Prostate SBRT regimens in 4 or 5 fractions are well-tolerated, particularly to doses ≤40Gy as recommended in NCCN guidelines. Toxicity rates are comparable to those seen with conventionally fractionated prostate radiotherapy. In the series by Katz et al. acute grades 1–2 urinary (GU) or rectal toxicities were observed in half to two-thirds of patients, and late grade 1–2 GU or rectal toxicities in 15 and 4% of patients, respectively. Comparisons across similar prostate SBRT series (Table 4) demonstrate that the majority of men develop some changes in urinary function up until 1 month after treatment. The proportion of men requiring medical management for acute GU toxicity i.e. grade 2, is typically under one-third. Our data are consistent with these results, with approximately one third of men requiring medical management for acute GU changes and another third experiencing only mild changes from baseline GU function during and immediately after SBRT. Thirty percent of men still have some GU symptoms and 11% require medical management for these symptoms (i.e. Grade 2 toxicity) 1–1.5 years after treatment.
Patient reported outcomes (PRO) corroborate the findings suggesting minimal late SBRT toxicity. One large multi-institutional series of 803 men reported similar urinary and sexual, but better bowel PRO scores, with SBRT to total doses of ≤40Gy compared with conventionally fractionated radiotherapy 2 years after treatment . Sixty-five percent of men treated with SBRT reported no minimally detectable difference (MDD) in any of urinary, sexual and bowel PRO domains compared with pre-radiotherapy baseline, versus only 40% of men treated with conventionally fractionated radiotherapy. In the same series, only 11% of men reported bowel MDD following SBRT, compared with 30% following conventionally fractionated radiotherapy. Another 2-year report documented better urinary symptoms with SBRT of 35–40 Gy in 5 fractions, on non-consecutive days, than with moderately hypofractionated radiotherapy of 51.6–70.2 Gy in 12–26 daily treatments (MDD 14% v 33%) .
With the excellent rectal dosimetry afforded by the perirectal spacer (Fig. 1, Table 2), already low acute GI toxicity rates previously reported declined even further. In our cohort, early GI toxicity was limited to grade 1–2 symptoms in one out of six men, with complete resolution of all GI toxicity starting 1 month post-treatment and continuing through the remainder of follow-up. In comparison, upwards of 40% of men experienced acute grade 1 or 2 GI toxicities up to 1 month after treatment in non-spacer SBRT series. It is noteworthy that a reduction of posterior CTV to PTV expansion, sometimes to as low as 0 mm to facilitate rectal sparing and optimize dosimetry , was unnecessary to achieve the low rectal toxicity rates we observed.
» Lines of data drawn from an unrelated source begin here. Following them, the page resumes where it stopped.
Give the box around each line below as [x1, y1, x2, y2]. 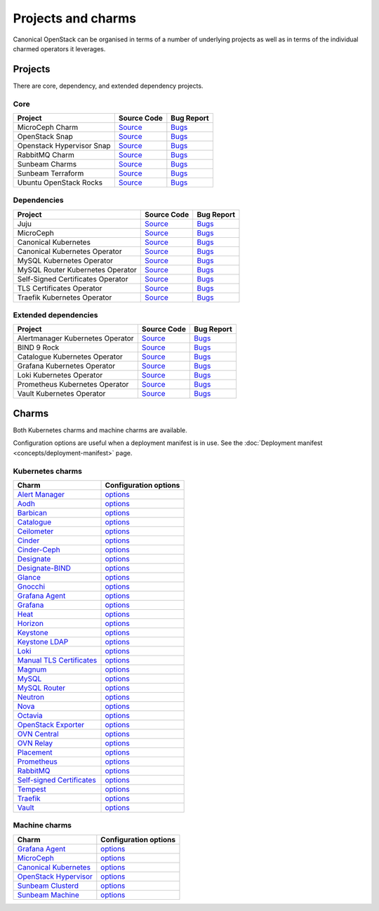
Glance [17, 572, 41, 582]
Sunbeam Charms [17, 159, 77, 168]
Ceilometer [17, 526, 54, 536]
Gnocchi [17, 581, 46, 591]
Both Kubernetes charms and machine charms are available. [13, 426, 187, 434]
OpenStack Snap [17, 131, 74, 141]
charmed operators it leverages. [13, 44, 106, 53]
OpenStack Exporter [17, 719, 84, 729]

Interestingly, the phase III SpaceOAR hydrogel randomized controlled trial with conventionally fractionated prostate radiotherapy found a late (> 3 mo), but not acute (< 3 mo), rectal toxicity benefit with the hydrogel [19, 43]. This is consistent with radiobiological theory that the prolonged treatment time inherent to conventional fractionation correlates with sparing of early-responding tissue to minimize acute toxicity e.g. rectal mucosa . Hence, minimal additional acute toxicity benefit was observed with the spacer in this trial. Conversely, comparing our SBRT acute rectal toxicity rates with those previously published (with the caveat that we are comparing across different series in a non-randomized setting) suggests an acute toxicity improvement using the spacer for SBRT regimens. The increased dose per fraction and condensed treatment time likely contribute to this phenomenon as well.
Future hydrogel spacer utility
Given the favorable rectum dosimetry and acute toxicity findings in this report of SBRT with hydrogel spacer, one might expect the benefit of the spacer to be greater still for SBRT delivered at 1) higher doses and 2) larger treatment volumes (i.e. inclusion of seminal vesicles) that are current areas of investigation. With regard to higher dose per fraction, Kim et al. reported high-grade rectal toxicity requiring surgical intervention with colostomy in a subset of patients receiving prostate-only SBRT of up to 50 Gy in five fractions without spacer placement . A recent cost-effectiveness analysis using a decision tree model that weighed the projected costs of spacer use against that of avoidable rectal toxicity over a ten-year period suggested a direct correlation between spacer value and fraction size .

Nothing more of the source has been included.